Interior-exterior penalty approach for solving elasto-hydrodynamic lubrication problem: Part I

TL;DR

This paper introduces a novel interior-exterior penalty method within a discontinuous Galerkin finite volume framework for solving complex elasto-hydrodynamic lubrication problems, achieving optimal error estimates and handling realistic conditions.

Contribution

It develops a new penalty approach for quasi-variational inequalities in EHL problems without simplifying assumptions, with proven solution existence and comprehensive algorithms.

Findings

Achieved optimal error estimates in H^1 and L^2 norms.

Successfully solved moderate load conditions in EHL problems.

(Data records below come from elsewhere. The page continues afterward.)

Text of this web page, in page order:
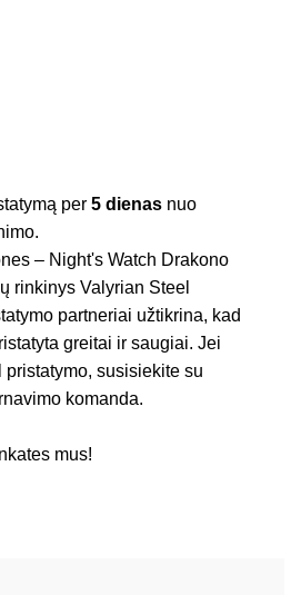
per 5 dienas nuo
partneriai užtikrina, kad
greitai ir saugiai. Jei
susisiekite su
komanda.
mus!
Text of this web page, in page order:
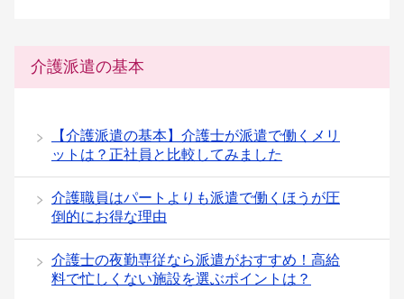
介護派遣の基本
【介護派遣の基本】介護士が派遣で働くメリ
ットは？正社員と比較してみました
介護職員はパートよりも派遣で働くほうが圧
倒的にお得な理由
介護士の夜勤専従なら派遣がおすすめ！高給
料で忙しくない施設を選ぶポイントは？
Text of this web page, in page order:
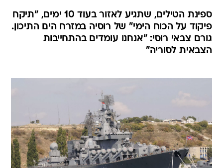
ספינת הטילים, שתגיע לאזור בעוד 10 ימים, "תיקח
פיקוד על הכוח הימי" של רוסיה במזרח הים התיכון.
גורם צבאי רוסי: "אנחנו עומדים בהתחייבות
הצבאית לסוריה"
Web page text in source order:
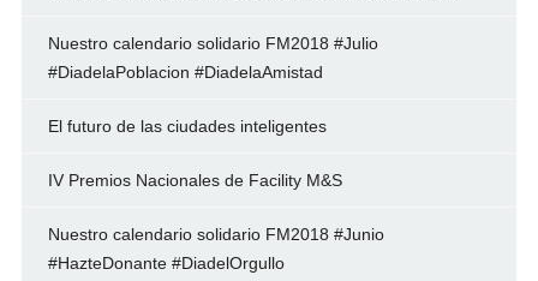
Nuestro calendario solidario FM2018 #Julio
#DiadelaPoblacion #DiadelaAmistad
El futuro de las ciudades inteligentes
IV Premios Nacionales de Facility M&S
Nuestro calendario solidario FM2018 #Junio
#HazteDonante #DiadelOrgullo
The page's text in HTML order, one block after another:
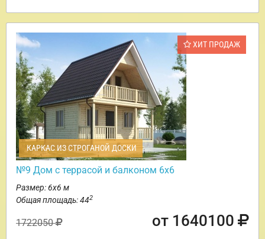
ХИТ ПРОДАЖ
КАРКАС ИЗ СТРОГАНОЙ ДОСКИ
№9 Дом с террасой и балконом 6х6
Размер: 6х6 м
Общая площадь: 442
1722050 от 1640100
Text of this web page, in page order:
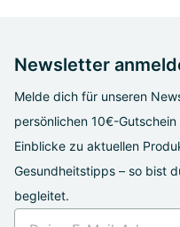
Newsletter
Melde dich für unseren
persönlichen 10€-
Einblicke zu aktuellen
Gesundheitstipps – so bist
begleitet.
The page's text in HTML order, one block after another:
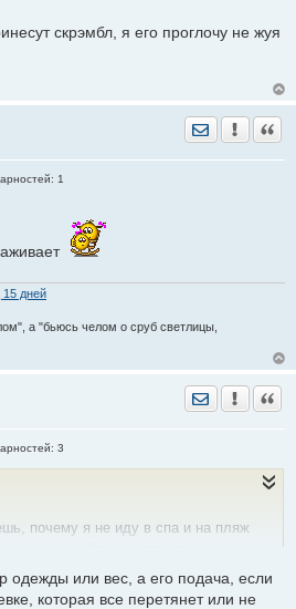
скрэмбл, я его проглочу не жуя
Отправить
1
15 дней
а "бьюсь челом о сруб светлицы,
Отправить
3
почему я не иду в спа и на пляж
травму?
одежды или вес, а его подача, если
которая все перетянет или не
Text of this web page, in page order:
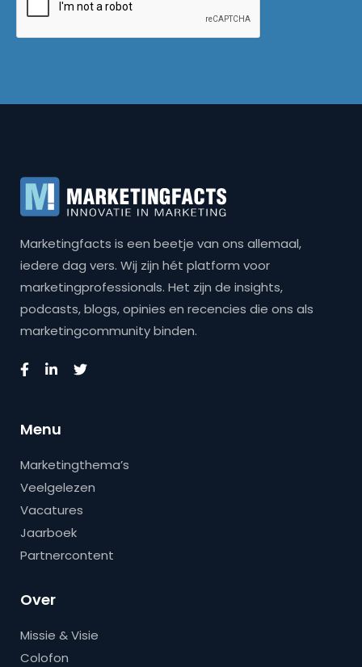
Marketingfacts is een beetje van ons allemaal,
iedere dag vers. Wij zijn hét platform voor
marketingprofessionals. Het zijn de insights,
podcasts, blogs, opinies en recencies die ons als
marketingcommunity binden.
Menu
Marketingthema’s
Veelgelezen
Vacatures
Jaarboek
Partnercontent
Over
Missie & Visie
Colofon
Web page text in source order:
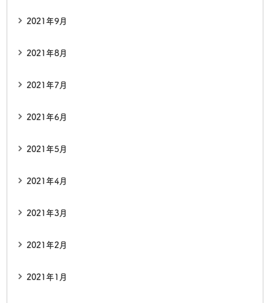
2021年9月
2021年8月
2021年7月
2021年6月
2021年5月
2021年4月
2021年3月
2021年2月
2021年1月
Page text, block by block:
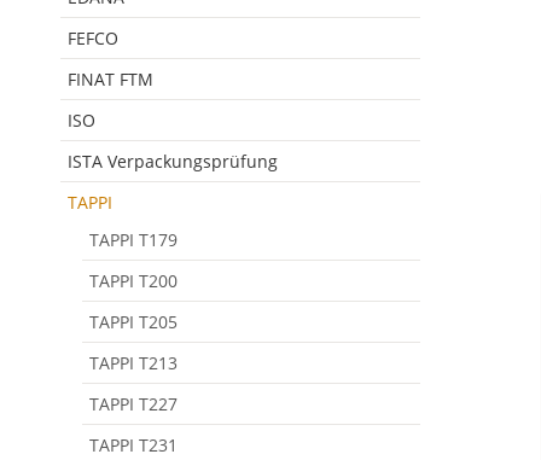
FEFCO
FINAT FTM
ISO
ISTA Verpackungsprüfung
TAPPI
TAPPI T179
TAPPI T200
TAPPI T205
TAPPI T213
TAPPI T227
TAPPI T231
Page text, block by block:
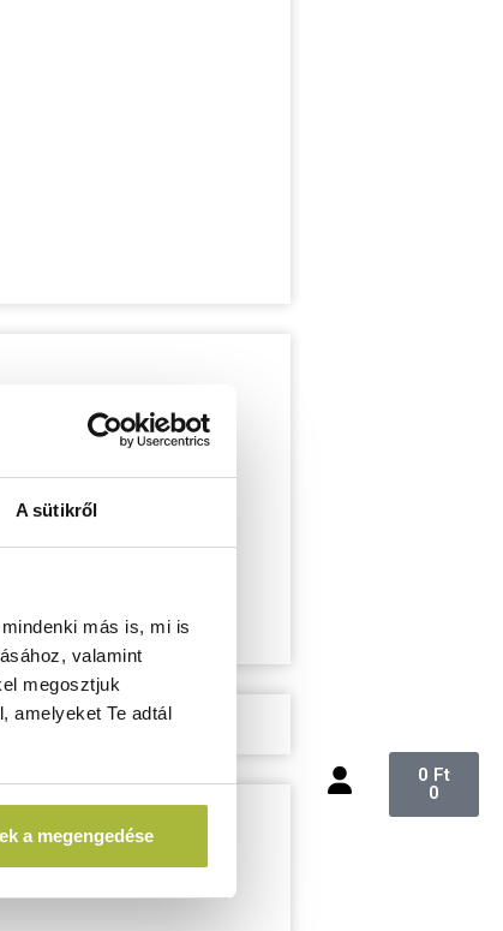
A sütikről
más is, mi is
valamint
megosztjuk
amelyeket Te adtál
a megengedése
0 Ft
0
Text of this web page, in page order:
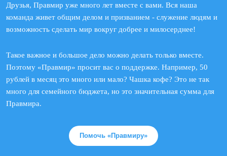
Друзья, Правмир уже много лет вместе с вами. Вся наша
команда живет общим делом и призванием - служение людям и
возможность сделать мир вокруг добрее и милосерднее!
Такое важное и большое дело можно делать только вместе.
Поэтому «Правмир» просит вас о поддержке. Например, 50
рублей в месяц это много или мало? Чашка кофе? Это не так
много для семейного бюджета, но это значительная сумма для
Правмира.
Помочь «Правмиру»
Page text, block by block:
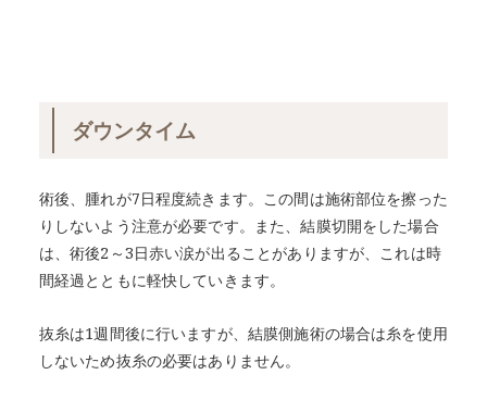
ダウンタイム
術後、腫れが7日程度続きます。この間は施術部位を擦った
りしないよう注意が必要です。また、結膜切開をした場合
は、術後2～3日赤い涙が出ることがありますが、これは時
間経過とともに軽快していきます。
抜糸は1週間後に行いますが、結膜側施術の場合は糸を使用
しないため抜糸の必要はありません。
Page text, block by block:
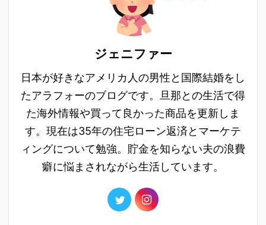
ジェニファー
日本が好きなアメリカ人の男性と国際結婚をし
たアラフォーのブログです。旦那との生活で得
た海外情報や買って良かった商品を更新しま
す。現在は35年の住宅ローン返済とマーケテ
ィングについて勉強。貯金を知らない夫の浪費
癖に悩まされながら生活しています。
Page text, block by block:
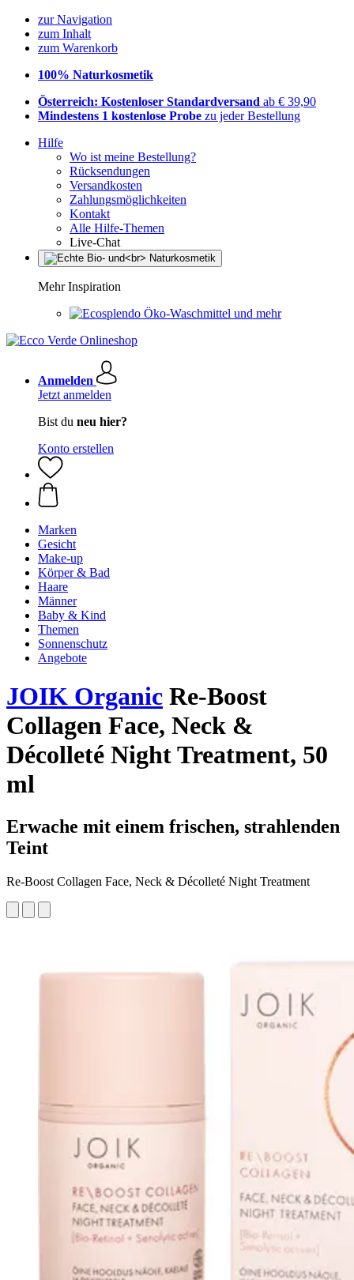
zur Navigation
zum Inhalt
zum Warenkorb
100% Naturkosmetik
Österreich: Kostenloser Standardversand ab € 39,90
Mindestens 1 kostenlose Probe zu jeder Bestellung
Hilfe
Wo ist meine Bestellung?
Rücksendungen
Versandkosten
Zahlungsmöglichkeiten
Kontakt
Alle Hilfe-Themen
Live-Chat
Mehr Inspiration
Öko-Waschmittel und mehr
Anmelden
Jetzt anmelden
Bist du neu hier?
Konto erstellen
Marken
Gesicht
Make-up
Körper & Bad
Haare
Männer
Baby & Kind
Themen
Sonnenschutz
Angebote
JOIK Organic Re-Boost
Collagen Face, Neck &
Décolleté Night Treatment, 50
ml
Erwache mit einem frischen, strahlenden
Teint
Re-Boost Collagen Face, Neck & Décolleté Night Treatment
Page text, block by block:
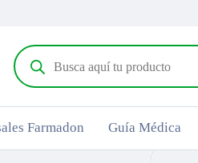
Farmadon Guía Médica
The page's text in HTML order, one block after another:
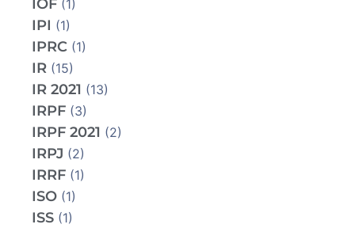
IOF (1)
IPI (1)
IPRC (1)
IR (15)
IR 2021 (13)
IRPF (3)
IRPF 2021 (2)
IRPJ (2)
IRRF (1)
ISO (1)
ISS (1)
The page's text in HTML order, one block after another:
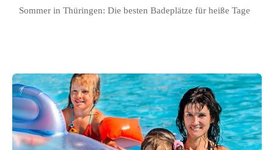
Sommer in Thüringen: Die besten Badeplätze für heiße Tage
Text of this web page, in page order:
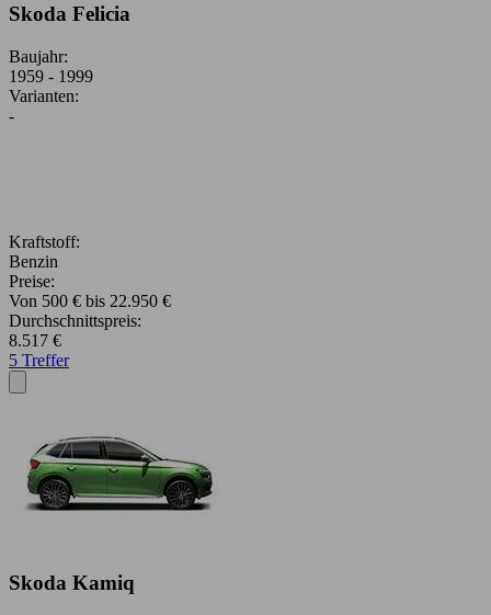
Skoda Felicia
Baujahr:
1959 - 1999
Varianten:
-
Kraftstoff:
Benzin
Preise:
Von 500 € bis 22.950 €
Durchschnittspreis:
8.517 €
5 Treffer
Skoda Kamiq
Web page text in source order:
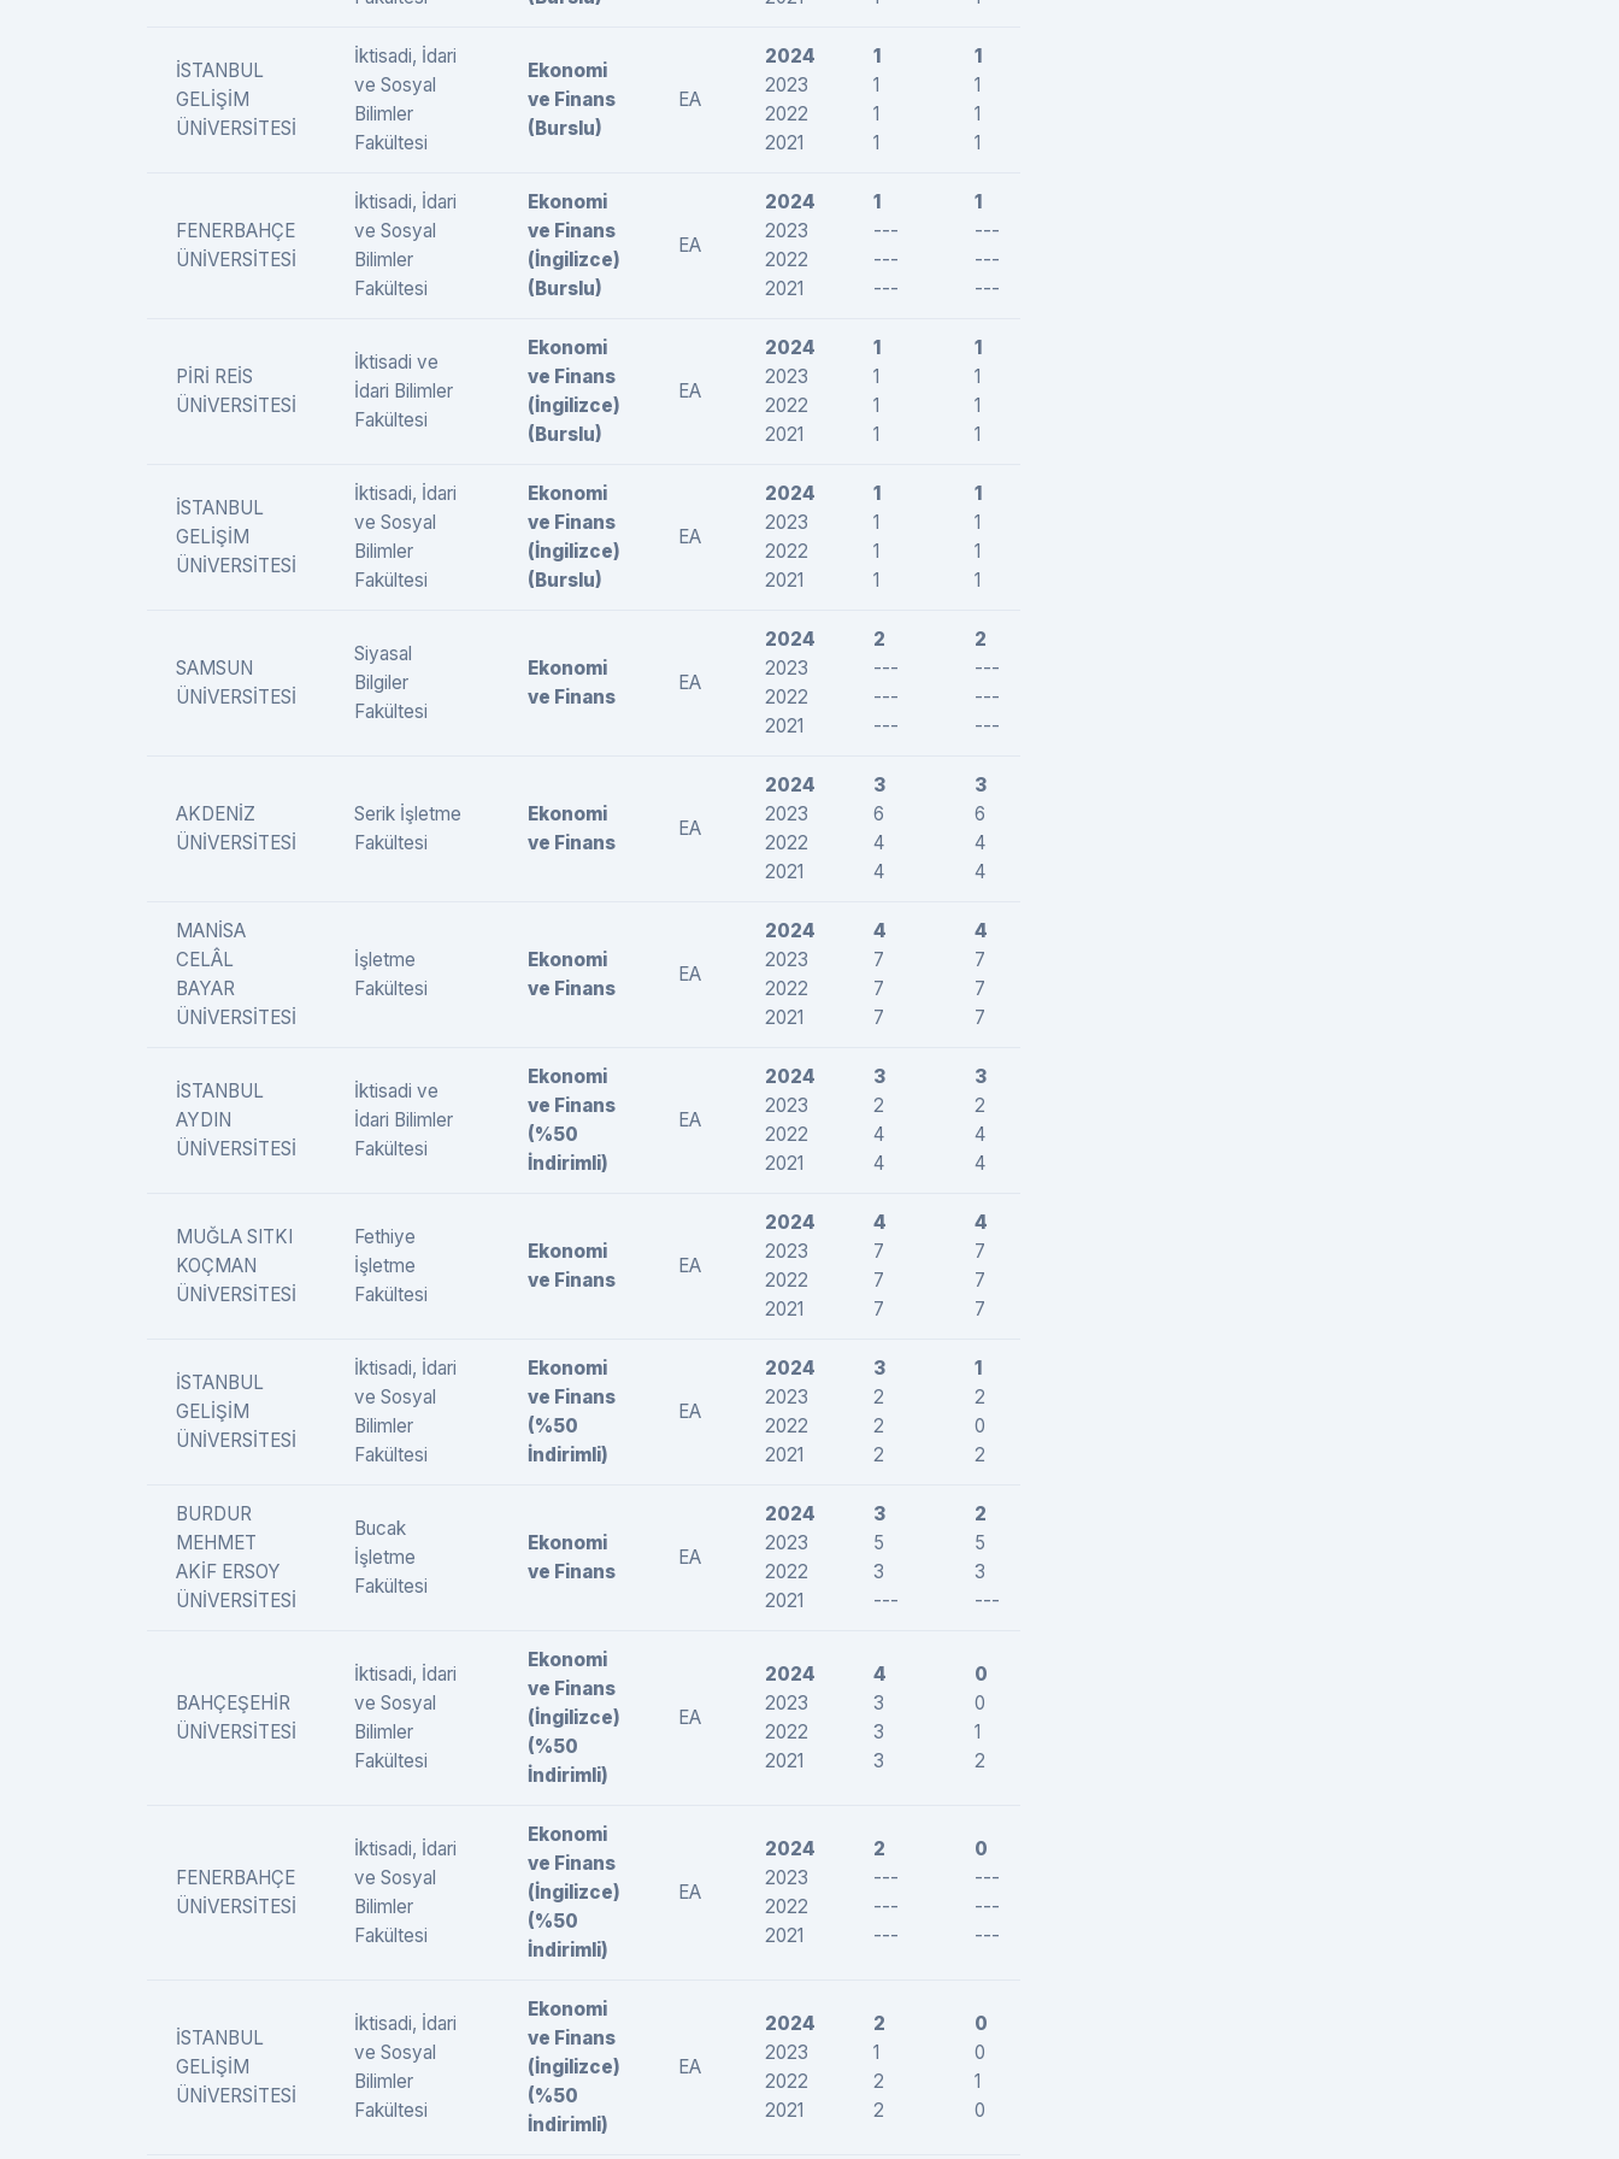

Provided a foundation for extending the method to highly loaded conditions.

Abstract

A new interior-exterior penalty method for solving quasi-variational inequality and pseudo-monotone operators arising in two-dimensional point contact problem has been analyzed and developed in discontinuous Galerkin finite volume method environment. In this article, we proved the existence of solution for the more realistic model problem without taking any constant assumption in viscosity or density of the lubricant. We have shown that optimal error estimate of $H^{1}$ and $L^{2}$ norm can be achieved under a light load non-dimensional parameter condition. In addition, we provided a complete algorithm to tackle all numerical complexities appear in the solution procedure. We obtained results for moderate loaded conditions which have been discussed at the end of the section. Furthermore, results give a hope for the further development of the scheme for highly loaded condition appeared in a more realistic operating situation which will be discussed in part II. This method is well suited for solving elasto-hydrodynamic lubrication line as well as point contact problems and can probably be treated as commercial software.